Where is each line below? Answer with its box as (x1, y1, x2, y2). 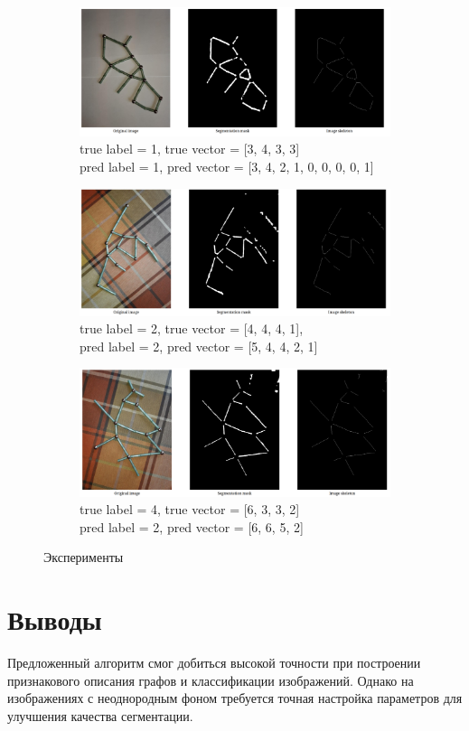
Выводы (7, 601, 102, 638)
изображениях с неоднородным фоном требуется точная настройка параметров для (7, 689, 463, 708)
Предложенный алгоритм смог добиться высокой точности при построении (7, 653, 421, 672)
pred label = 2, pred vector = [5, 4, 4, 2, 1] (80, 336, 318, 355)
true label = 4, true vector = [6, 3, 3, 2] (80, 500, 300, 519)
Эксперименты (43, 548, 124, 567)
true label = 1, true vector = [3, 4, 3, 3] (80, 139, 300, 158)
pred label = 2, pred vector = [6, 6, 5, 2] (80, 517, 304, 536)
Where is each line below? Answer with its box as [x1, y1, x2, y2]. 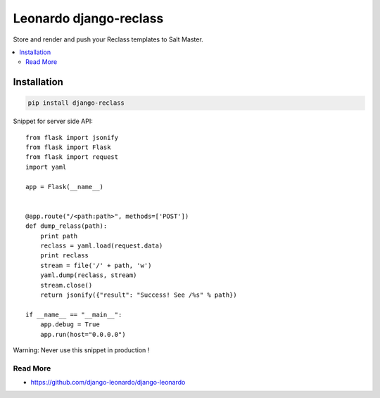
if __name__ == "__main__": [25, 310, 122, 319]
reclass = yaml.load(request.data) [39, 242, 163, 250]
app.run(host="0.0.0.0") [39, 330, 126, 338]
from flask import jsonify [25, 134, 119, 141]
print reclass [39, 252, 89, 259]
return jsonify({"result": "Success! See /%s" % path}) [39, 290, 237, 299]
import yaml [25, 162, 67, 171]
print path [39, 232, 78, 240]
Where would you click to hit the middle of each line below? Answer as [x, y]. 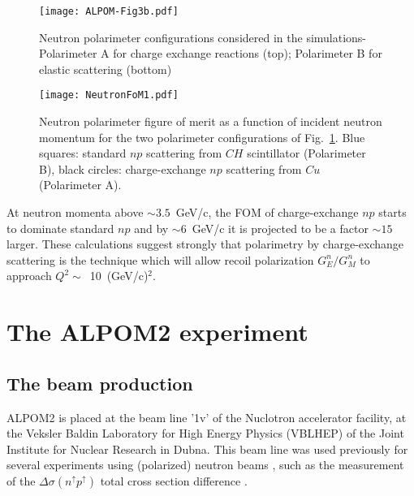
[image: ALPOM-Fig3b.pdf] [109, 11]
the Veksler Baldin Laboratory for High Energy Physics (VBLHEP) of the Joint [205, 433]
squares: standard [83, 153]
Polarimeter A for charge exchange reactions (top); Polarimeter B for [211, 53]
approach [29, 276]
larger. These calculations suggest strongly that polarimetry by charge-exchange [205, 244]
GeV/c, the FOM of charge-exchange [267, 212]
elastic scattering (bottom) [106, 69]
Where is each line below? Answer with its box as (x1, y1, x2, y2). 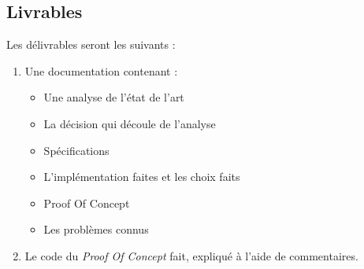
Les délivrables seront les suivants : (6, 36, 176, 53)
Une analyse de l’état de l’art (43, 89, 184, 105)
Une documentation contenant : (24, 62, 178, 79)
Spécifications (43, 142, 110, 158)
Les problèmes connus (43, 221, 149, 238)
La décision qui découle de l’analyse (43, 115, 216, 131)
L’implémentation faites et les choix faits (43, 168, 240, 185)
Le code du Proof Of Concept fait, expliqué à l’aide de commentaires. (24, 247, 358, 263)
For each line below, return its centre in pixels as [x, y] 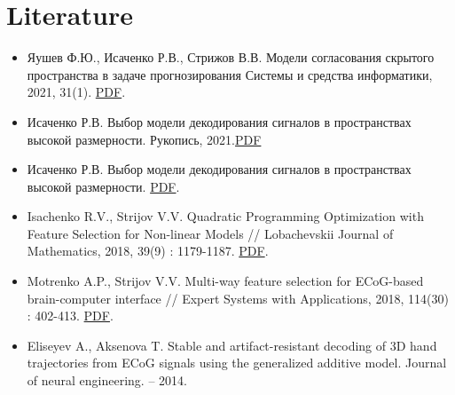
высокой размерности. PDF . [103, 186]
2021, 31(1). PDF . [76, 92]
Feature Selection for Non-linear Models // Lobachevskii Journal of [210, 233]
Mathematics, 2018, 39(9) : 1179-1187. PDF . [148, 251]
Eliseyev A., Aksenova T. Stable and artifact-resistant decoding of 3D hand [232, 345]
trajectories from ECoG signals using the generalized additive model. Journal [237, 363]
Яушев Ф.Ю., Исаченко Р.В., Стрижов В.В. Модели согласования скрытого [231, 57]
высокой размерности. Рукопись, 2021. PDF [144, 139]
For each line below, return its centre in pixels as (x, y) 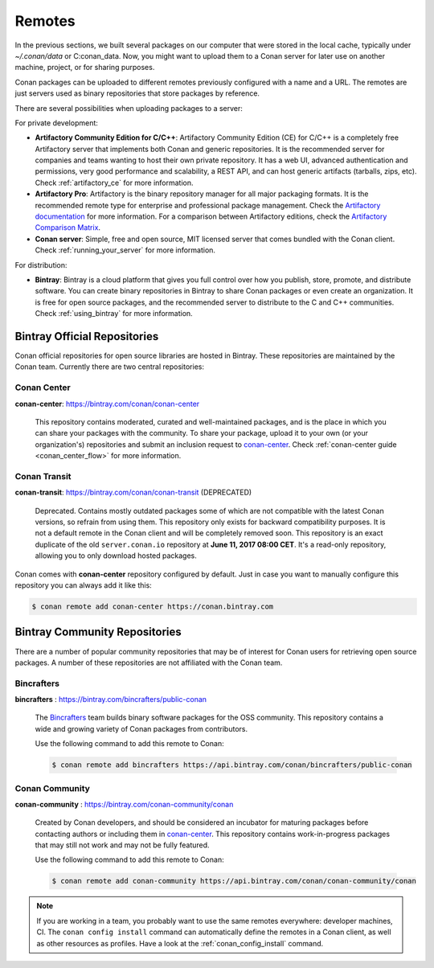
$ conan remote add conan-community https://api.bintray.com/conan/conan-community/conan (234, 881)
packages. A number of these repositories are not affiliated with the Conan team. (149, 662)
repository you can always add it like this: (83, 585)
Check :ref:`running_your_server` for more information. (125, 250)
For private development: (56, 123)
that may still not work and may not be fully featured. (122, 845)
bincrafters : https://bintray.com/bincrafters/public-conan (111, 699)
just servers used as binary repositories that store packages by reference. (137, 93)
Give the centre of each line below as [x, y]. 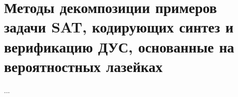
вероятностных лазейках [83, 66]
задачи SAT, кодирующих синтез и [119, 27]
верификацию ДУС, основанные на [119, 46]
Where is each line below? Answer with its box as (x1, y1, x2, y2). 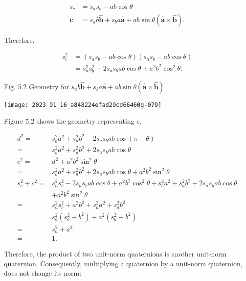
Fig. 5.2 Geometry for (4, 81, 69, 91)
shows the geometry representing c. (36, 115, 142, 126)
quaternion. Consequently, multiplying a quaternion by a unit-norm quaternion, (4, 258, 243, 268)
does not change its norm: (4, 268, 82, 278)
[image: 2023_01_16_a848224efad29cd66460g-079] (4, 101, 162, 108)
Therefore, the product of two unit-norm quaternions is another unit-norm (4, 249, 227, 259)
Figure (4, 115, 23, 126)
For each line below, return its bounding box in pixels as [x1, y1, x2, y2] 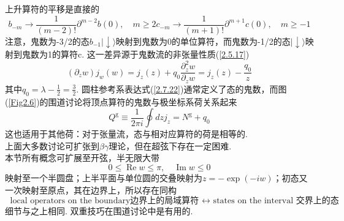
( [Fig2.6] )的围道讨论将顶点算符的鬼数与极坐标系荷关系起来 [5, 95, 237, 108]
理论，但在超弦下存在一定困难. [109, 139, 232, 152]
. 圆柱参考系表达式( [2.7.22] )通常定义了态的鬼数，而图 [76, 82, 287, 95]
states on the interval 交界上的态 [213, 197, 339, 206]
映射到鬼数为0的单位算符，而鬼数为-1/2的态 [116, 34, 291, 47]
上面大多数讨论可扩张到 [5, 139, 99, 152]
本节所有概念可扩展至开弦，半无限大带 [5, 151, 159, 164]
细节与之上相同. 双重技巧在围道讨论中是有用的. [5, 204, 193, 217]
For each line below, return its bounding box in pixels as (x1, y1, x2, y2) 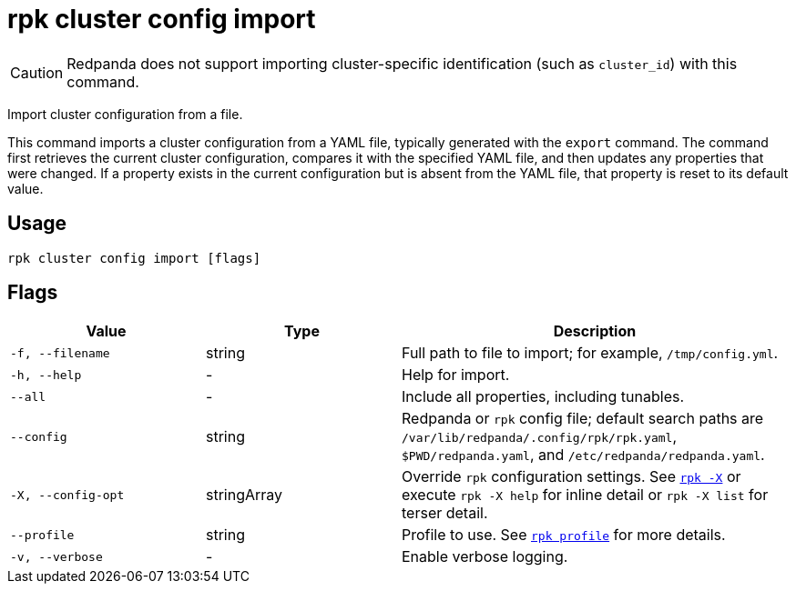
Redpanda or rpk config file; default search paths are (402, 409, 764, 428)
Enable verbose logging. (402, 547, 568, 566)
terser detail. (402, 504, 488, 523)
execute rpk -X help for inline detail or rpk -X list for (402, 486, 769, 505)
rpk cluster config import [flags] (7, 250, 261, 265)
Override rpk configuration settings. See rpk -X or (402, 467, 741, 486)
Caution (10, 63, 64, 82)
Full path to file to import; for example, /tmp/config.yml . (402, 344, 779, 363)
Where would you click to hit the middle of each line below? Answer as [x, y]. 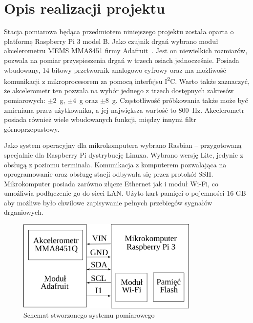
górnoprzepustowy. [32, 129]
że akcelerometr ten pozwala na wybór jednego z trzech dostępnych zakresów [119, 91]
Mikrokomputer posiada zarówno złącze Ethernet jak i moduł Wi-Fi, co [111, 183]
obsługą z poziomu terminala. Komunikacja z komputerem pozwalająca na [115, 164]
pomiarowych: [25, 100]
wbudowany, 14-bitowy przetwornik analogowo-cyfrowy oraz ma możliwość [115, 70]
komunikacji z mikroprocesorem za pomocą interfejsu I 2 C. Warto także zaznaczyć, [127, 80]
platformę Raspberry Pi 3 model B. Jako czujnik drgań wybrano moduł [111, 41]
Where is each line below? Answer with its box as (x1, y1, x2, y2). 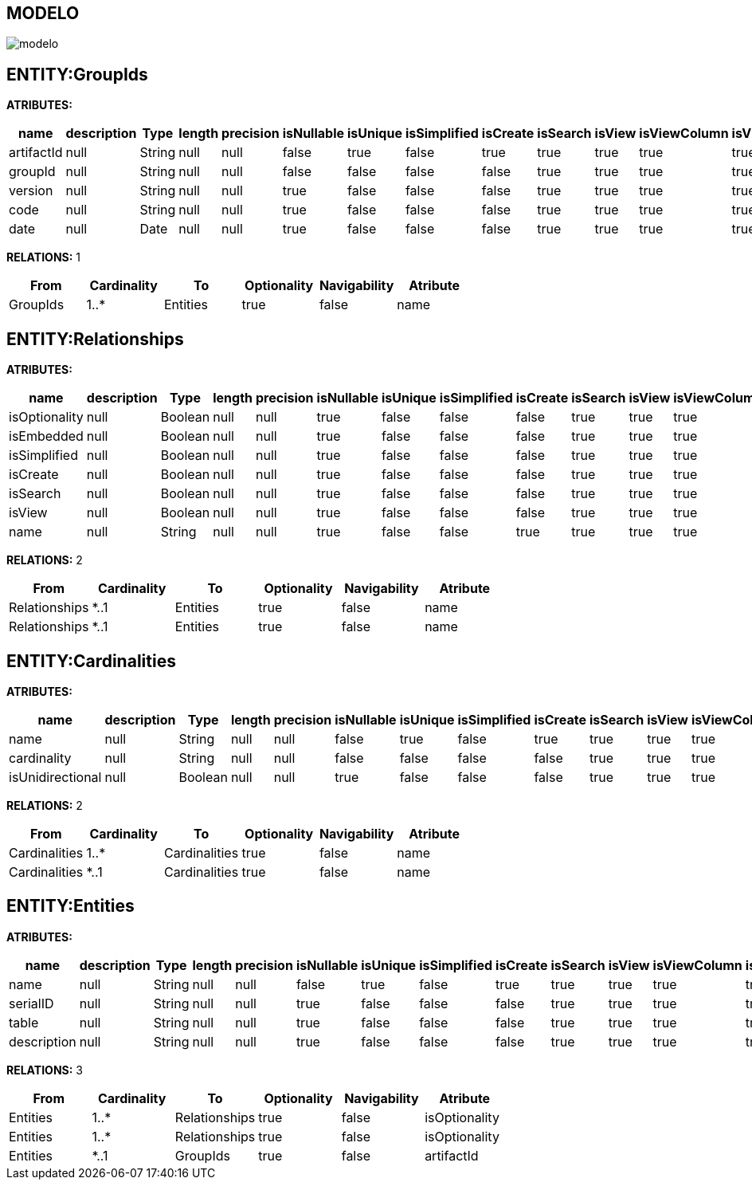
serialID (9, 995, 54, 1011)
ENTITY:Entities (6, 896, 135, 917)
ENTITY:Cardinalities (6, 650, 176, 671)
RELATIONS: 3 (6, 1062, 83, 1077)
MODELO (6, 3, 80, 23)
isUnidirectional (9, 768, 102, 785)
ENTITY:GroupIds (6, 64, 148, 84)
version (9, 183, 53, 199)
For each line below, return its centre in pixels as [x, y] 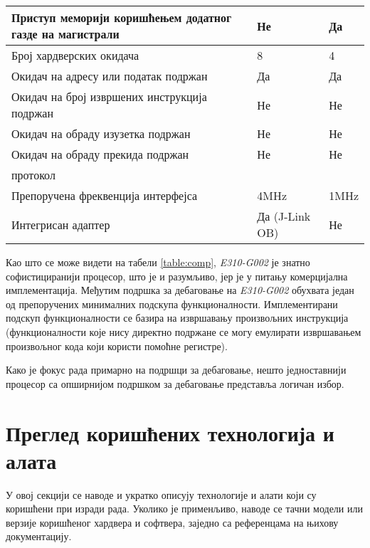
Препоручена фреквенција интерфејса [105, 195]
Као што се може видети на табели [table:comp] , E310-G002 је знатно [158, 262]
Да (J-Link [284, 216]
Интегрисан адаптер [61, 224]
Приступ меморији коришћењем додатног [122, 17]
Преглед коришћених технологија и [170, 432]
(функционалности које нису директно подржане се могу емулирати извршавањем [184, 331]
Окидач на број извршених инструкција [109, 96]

■ TASK TO COMPLETE: Your task is to return every entry exactly as it was written, with the pictures removed.

■ ANSWER BOX:
Where is each line below? Answer with its box as (x1, y1, x2, y2). 
Выводы (7, 601, 102, 638)
изображениях с неоднородным фоном требуется точная настройка параметров для (7, 689, 463, 708)
Предложенный алгоритм смог добиться высокой точности при построении (7, 653, 421, 672)
pred label = 2, pred vector = [5, 4, 4, 2, 1] (80, 336, 318, 355)
true label = 4, true vector = [6, 3, 3, 2] (80, 500, 300, 519)
Эксперименты (43, 548, 124, 567)
true label = 1, true vector = [3, 4, 3, 3] (80, 139, 300, 158)
pred label = 2, pred vector = [6, 6, 5, 2] (80, 517, 304, 536)
Where is each line below? Answer with its box as [x1, y1, x2, y2]. 
if __name__ == "__main__": [25, 310, 122, 319]
reclass = yaml.load(request.data) [39, 242, 163, 250]
app.run(host="0.0.0.0") [39, 330, 126, 338]
from flask import jsonify [25, 134, 119, 141]
print reclass [39, 252, 89, 259]
return jsonify({"result": "Success! See /%s" % path}) [39, 290, 237, 299]
import yaml [25, 162, 67, 171]
print path [39, 232, 78, 240]
Where would you click to hit the middle of each line below? Answer as [x, y]. 
[image: ALPOM-Fig3b.pdf] [109, 11]
the Veksler Baldin Laboratory for High Energy Physics (VBLHEP) of the Joint [205, 433]
squares: standard [83, 153]
Polarimeter A for charge exchange reactions (top); Polarimeter B for [211, 53]
approach [29, 276]
larger. These calculations suggest strongly that polarimetry by charge-exchange [205, 244]
GeV/c, the FOM of charge-exchange [267, 212]
elastic scattering (bottom) [106, 69]
Where is each line below? Answer with its box as (x1, y1, x2, y2). 
Les délivrables seront les suivants : (6, 36, 176, 53)
Une analyse de l’état de l’art (43, 89, 184, 105)
Une documentation contenant : (24, 62, 178, 79)
Spécifications (43, 142, 110, 158)
Les problèmes connus (43, 221, 149, 238)
La décision qui découle de l’analyse (43, 115, 216, 131)
L’implémentation faites et les choix faits (43, 168, 240, 185)
Le code du Proof Of Concept fait, expliqué à l’aide de commentaires. (24, 247, 358, 263)
For each line below, return its centre in pixels as [x, y] 
высокой размерности. PDF . [103, 186]
2021, 31(1). PDF . [76, 92]
Feature Selection for Non-linear Models // Lobachevskii Journal of [210, 233]
Mathematics, 2018, 39(9) : 1179-1187. PDF . [148, 251]
Eliseyev A., Aksenova T. Stable and artifact-resistant decoding of 3D hand [232, 345]
trajectories from ECoG signals using the generalized additive model. Journal [237, 363]
Яушев Ф.Ю., Исаченко Р.В., Стрижов В.В. Модели согласования скрытого [231, 57]
высокой размерности. Рукопись, 2021. PDF [144, 139]
For each line below, return its centre in pixels as (x, y) 
$ conan remote add conan-community https://api.bintray.com/conan/conan-community/conan (234, 881)
packages. A number of these repositories are not affiliated with the Conan team. (149, 662)
repository you can always add it like this: (83, 585)
Check :ref:`running_your_server` for more information. (125, 250)
For private development: (56, 123)
that may still not work and may not be fully featured. (122, 845)
bincrafters : https://bintray.com/bincrafters/public-conan (111, 699)
just servers used as binary repositories that store packages by reference. (137, 93)
Give the centre of each line below as [x, y]. 
вероятностных лазейках [83, 66]
задачи SAT, кодирующих синтез и [119, 27]
верификацию ДУС, основанные на [119, 46]
Where is each line below? Answer with its box as (x1, y1, x2, y2). 
Fig. 5.2 Geometry for (4, 81, 69, 91)
shows the geometry representing c. (36, 115, 142, 126)
quaternion. Consequently, multiplying a quaternion by a unit-norm quaternion, (4, 258, 243, 268)
does not change its norm: (4, 268, 82, 278)
[image: 2023_01_16_a848224efad29cd66460g-079] (4, 101, 162, 108)
Therefore, the product of two unit-norm quaternions is another unit-norm (4, 249, 227, 259)
Figure (4, 115, 23, 126)
For each line below, return its bounding box in pixels as [x1, y1, x2, y2] 
( [Fig2.6] )的围道讨论将顶点算符的鬼数与极坐标系荷关系起来 [5, 95, 237, 108]
理论，但在超弦下存在一定困难. [109, 139, 232, 152]
. 圆柱参考系表达式( [2.7.22] )通常定义了态的鬼数，而图 [76, 82, 287, 95]
states on the interval 交界上的态 [213, 197, 339, 206]
映射到鬼数为0的单位算符，而鬼数为-1/2的态 [116, 34, 291, 47]
上面大多数讨论可扩张到 [5, 139, 99, 152]
本节所有概念可扩展至开弦，半无限大带 [5, 151, 159, 164]
细节与之上相同. 双重技巧在围道讨论中是有用的. [5, 204, 193, 217]
For each line below, return its bounding box in pixels as (x1, y1, x2, y2) 
Redpanda or rpk config file; default search paths are (402, 409, 764, 428)
Enable verbose logging. (402, 547, 568, 566)
terser detail. (402, 504, 488, 523)
execute rpk -X help for inline detail or rpk -X list for (402, 486, 769, 505)
rpk cluster config import [flags] (7, 250, 261, 265)
Override rpk configuration settings. See rpk -X or (402, 467, 741, 486)
Caution (10, 63, 64, 82)
Full path to file to import; for example, /tmp/config.yml . (402, 344, 779, 363)
Where would you click to hit the middle of each line below? Answer as [x, y]. 
górnoprzepustowy. [32, 129]
że akcelerometr ten pozwala na wybór jednego z trzech dostępnych zakresów [119, 91]
Mikrokomputer posiada zarówno złącze Ethernet jak i moduł Wi-Fi, co [111, 183]
obsługą z poziomu terminala. Komunikacja z komputerem pozwalająca na [115, 164]
pomiarowych: [25, 100]
wbudowany, 14-bitowy przetwornik analogowo-cyfrowy oraz ma możliwość [115, 70]
komunikacji z mikroprocesorem za pomocą interfejsu I 2 C. Warto także zaznaczyć, [127, 80]
platformę Raspberry Pi 3 model B. Jako czujnik drgań wybrano moduł [111, 41]
Where is each line below? Answer with its box as (x1, y1, x2, y2). 
serialID (9, 995, 54, 1011)
ENTITY:Entities (6, 896, 135, 917)
ENTITY:Cardinalities (6, 650, 176, 671)
RELATIONS: 3 (6, 1062, 83, 1077)
MODELO (6, 3, 80, 23)
isUnidirectional (9, 768, 102, 785)
ENTITY:GroupIds (6, 64, 148, 84)
version (9, 183, 53, 199)
For each line below, return its centre in pixels as [x, y] 
Препоручена фреквенција интерфејса [105, 195]
Као што се може видети на табели [table:comp] , E310-G002 је знатно [158, 262]
Да (J-Link [284, 216]
Интегрисан адаптер [61, 224]
Приступ меморији коришћењем додатног [122, 17]
Преглед коришћених технологија и [170, 432]
(функционалности које нису директно подржане се могу емулирати извршавањем [184, 331]
Окидач на број извршених инструкција [109, 96]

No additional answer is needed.